**DATA FOR THIS EXERCISE:**
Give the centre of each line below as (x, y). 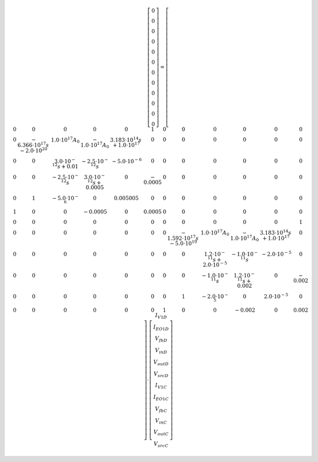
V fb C (161, 410)
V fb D (161, 339)
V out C (161, 433)
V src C (161, 445)
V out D (161, 362)
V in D (161, 351)
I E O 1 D (161, 328)
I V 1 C (161, 386)
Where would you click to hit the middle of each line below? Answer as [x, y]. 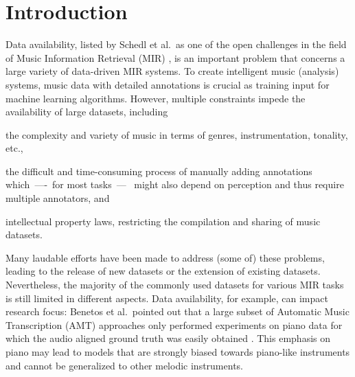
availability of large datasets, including [87, 112]
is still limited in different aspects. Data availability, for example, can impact [167, 298]
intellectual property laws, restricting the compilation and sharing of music [163, 221]
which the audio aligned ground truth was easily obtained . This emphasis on [168, 338]
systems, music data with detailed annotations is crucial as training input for [168, 84]
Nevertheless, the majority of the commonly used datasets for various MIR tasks [175, 285]
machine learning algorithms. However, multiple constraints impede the [156, 98]
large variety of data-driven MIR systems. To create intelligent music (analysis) [172, 71]
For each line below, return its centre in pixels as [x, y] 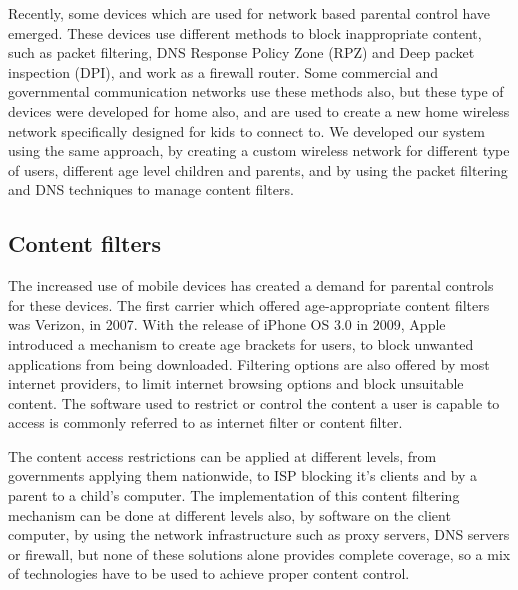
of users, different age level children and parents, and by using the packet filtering [258, 169]
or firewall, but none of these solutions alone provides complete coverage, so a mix [259, 553]
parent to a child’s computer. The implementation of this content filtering [234, 495]
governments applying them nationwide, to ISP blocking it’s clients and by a [243, 475]
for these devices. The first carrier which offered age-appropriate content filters [249, 304]
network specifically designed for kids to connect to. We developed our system [246, 130]
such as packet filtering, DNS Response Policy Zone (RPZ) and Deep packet [241, 52]
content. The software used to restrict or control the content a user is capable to [254, 402]
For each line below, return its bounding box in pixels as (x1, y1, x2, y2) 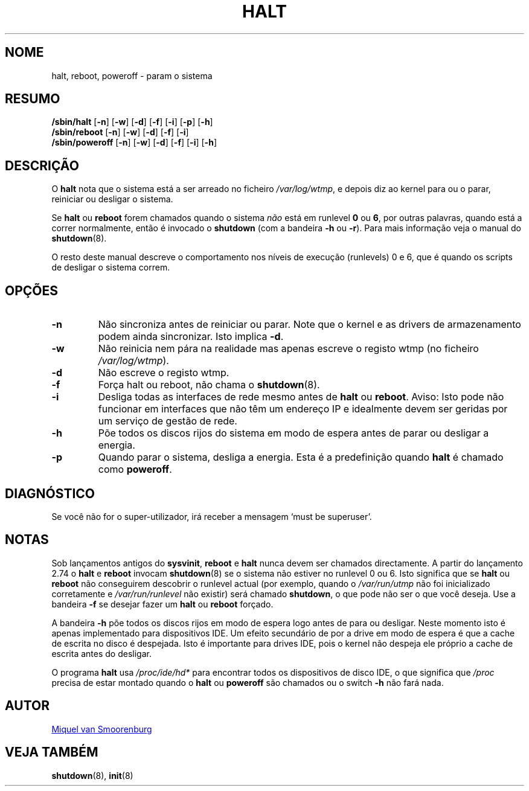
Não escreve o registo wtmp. (98, 367, 229, 379)
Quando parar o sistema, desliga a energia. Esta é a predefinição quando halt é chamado (98, 451, 504, 464)
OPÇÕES (5, 283, 59, 298)
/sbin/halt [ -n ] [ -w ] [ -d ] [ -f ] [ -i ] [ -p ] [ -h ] (51, 117, 213, 127)
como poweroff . (98, 463, 172, 476)
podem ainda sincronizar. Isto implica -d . (98, 330, 284, 343)
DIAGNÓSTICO (5, 485, 95, 501)
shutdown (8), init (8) (51, 770, 133, 781)
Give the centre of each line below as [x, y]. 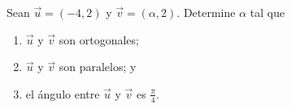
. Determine [206, 12]
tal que [267, 12]
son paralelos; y [98, 67]
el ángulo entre [63, 93]
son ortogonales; [99, 39]
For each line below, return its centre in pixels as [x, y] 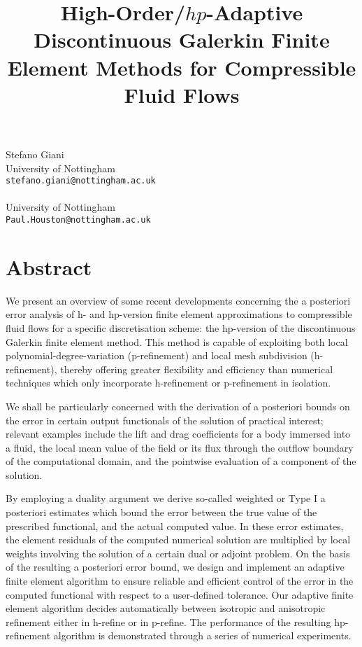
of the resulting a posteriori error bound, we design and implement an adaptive [175, 567]
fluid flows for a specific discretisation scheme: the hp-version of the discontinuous [181, 327]
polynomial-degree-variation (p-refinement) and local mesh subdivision [157, 355]
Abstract [49, 266]
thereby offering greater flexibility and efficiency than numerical [197, 369]
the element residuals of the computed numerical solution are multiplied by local [178, 540]
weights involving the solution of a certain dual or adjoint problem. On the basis [178, 553]
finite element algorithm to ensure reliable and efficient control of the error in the [180, 581]
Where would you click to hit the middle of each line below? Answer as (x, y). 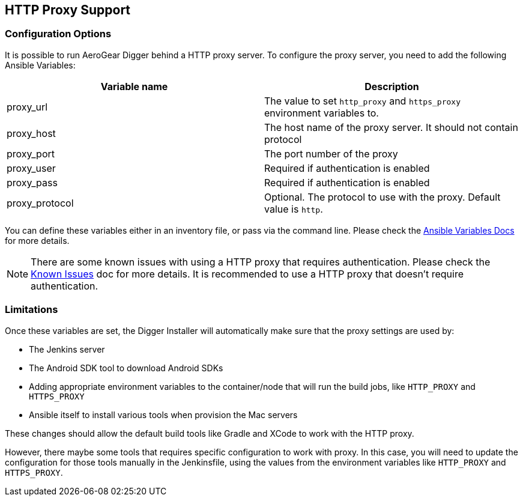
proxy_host (31, 133)
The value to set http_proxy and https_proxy (362, 101)
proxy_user (31, 168)
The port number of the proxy (331, 153)
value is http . (294, 209)
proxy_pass (32, 182)
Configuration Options (58, 34)
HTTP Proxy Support (68, 10)
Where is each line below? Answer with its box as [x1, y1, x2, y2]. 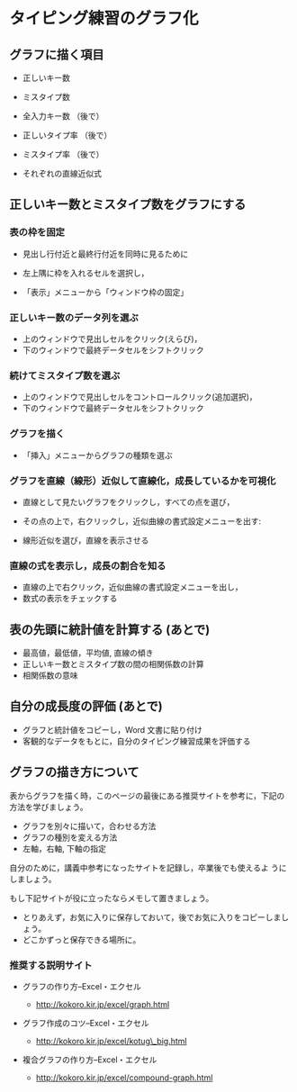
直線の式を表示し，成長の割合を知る [9, 559, 166, 572]
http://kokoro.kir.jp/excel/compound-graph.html [35, 1072, 213, 1083]
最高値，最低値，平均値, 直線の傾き [22, 647, 154, 658]
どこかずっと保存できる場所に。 [22, 934, 141, 945]
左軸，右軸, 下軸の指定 [22, 843, 106, 853]
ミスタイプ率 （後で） [22, 149, 104, 159]
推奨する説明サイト [9, 959, 93, 971]
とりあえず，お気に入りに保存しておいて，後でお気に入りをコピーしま [22, 911, 282, 923]
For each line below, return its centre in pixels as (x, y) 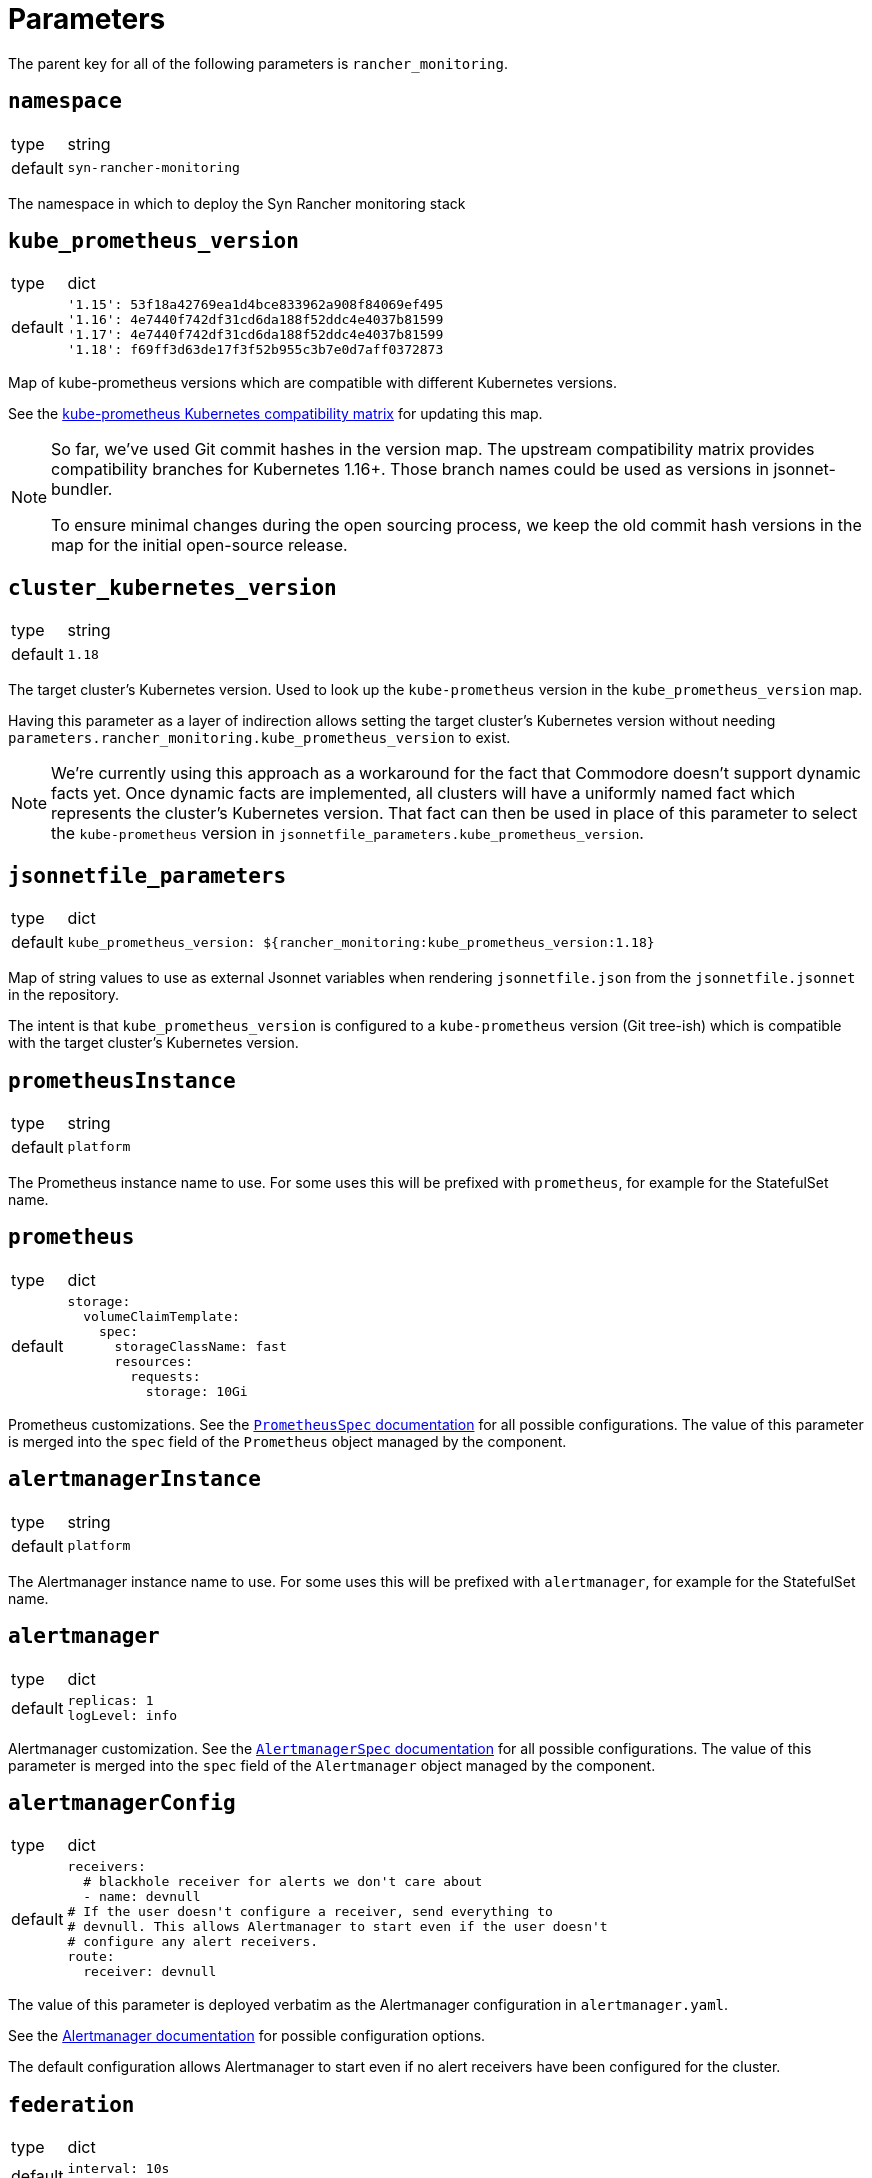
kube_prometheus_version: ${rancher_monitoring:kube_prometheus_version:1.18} (361, 942)
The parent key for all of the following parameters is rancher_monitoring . (258, 63)
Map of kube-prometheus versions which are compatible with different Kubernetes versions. (312, 383)
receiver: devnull (150, 1972)
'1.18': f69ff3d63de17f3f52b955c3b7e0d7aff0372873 (255, 350)
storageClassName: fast (200, 1346)
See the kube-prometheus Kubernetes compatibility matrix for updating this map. (275, 414)
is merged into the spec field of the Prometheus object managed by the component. (287, 1441)
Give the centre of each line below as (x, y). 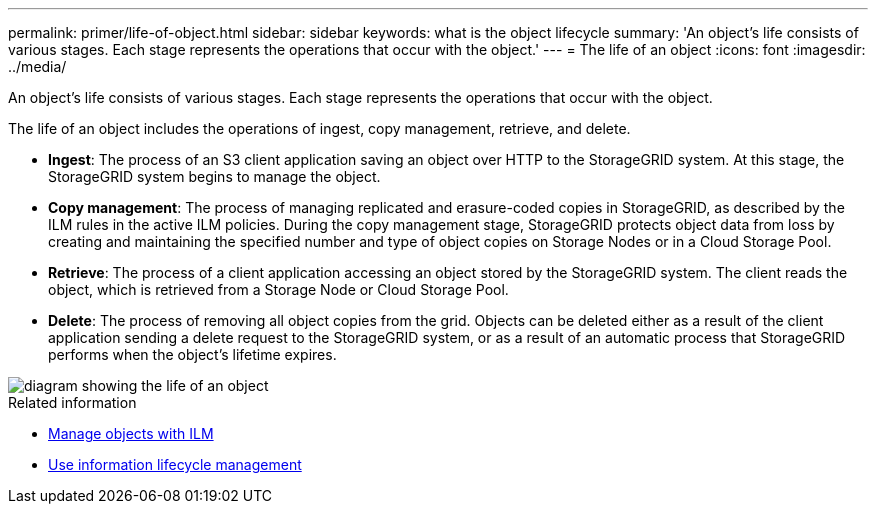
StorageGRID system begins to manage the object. (214, 176)
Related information (72, 402)
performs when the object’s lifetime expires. (192, 354)
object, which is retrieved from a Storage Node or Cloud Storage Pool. (278, 289)
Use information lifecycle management (175, 464)
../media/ (37, 66)
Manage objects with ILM (131, 433)

**ACTION ITEM:**
From the line with "最高値，最低値，平均値, 直線の傾き [22, 647, 154, 658]" down to the last line of the records above, restate each line verbatim, passing over any picture.

**EXERCISE RESULT:**
最高値，最低値，平均値, 直線の傾き [22, 647, 154, 658]
どこかずっと保存できる場所に。 [22, 934, 141, 945]
左軸，右軸, 下軸の指定 [22, 843, 106, 853]
ミスタイプ率 （後で） [22, 149, 104, 159]
推奨する説明サイト [9, 959, 93, 971]
とりあえず，お気に入りに保存しておいて，後でお気に入りをコピーしま [22, 911, 282, 923]
For each line below, return its centre in pixels as (x, y) 
kube_prometheus_version: ${rancher_monitoring:kube_prometheus_version:1.18} (361, 942)
The parent key for all of the following parameters is rancher_monitoring . (258, 63)
Map of kube-prometheus versions which are compatible with different Kubernetes versions. (312, 383)
receiver: devnull (150, 1972)
'1.18': f69ff3d63de17f3f52b955c3b7e0d7aff0372873 (255, 350)
storageClassName: fast (200, 1346)
See the kube-prometheus Kubernetes compatibility matrix for updating this map. (275, 414)
is merged into the spec field of the Prometheus object managed by the component. (287, 1441)
Give the centre of each line below as (x, y). 
StorageGRID system begins to manage the object. (214, 176)
Related information (72, 402)
performs when the object’s lifetime expires. (192, 354)
object, which is retrieved from a Storage Node or Cloud Storage Pool. (278, 289)
Use information lifecycle management (175, 464)
../media/ (37, 66)
Manage objects with ILM (131, 433)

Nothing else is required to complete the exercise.